WHAT TO PRODUCE
This exercise requires an exact copy of each line from the one containing "<< Go To Month Before" down to the last line below.

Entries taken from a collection
↓↓↓

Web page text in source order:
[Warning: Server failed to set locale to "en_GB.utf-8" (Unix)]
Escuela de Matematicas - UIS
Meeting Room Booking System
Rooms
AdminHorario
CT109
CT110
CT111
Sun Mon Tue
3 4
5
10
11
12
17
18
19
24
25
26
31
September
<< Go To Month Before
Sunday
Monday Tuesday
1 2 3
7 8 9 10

↑↑↑

WRITTEN RESPONSE
<< Go To Month Before
Sunday
Monday Tuesday
1 2 3
7 8 9 10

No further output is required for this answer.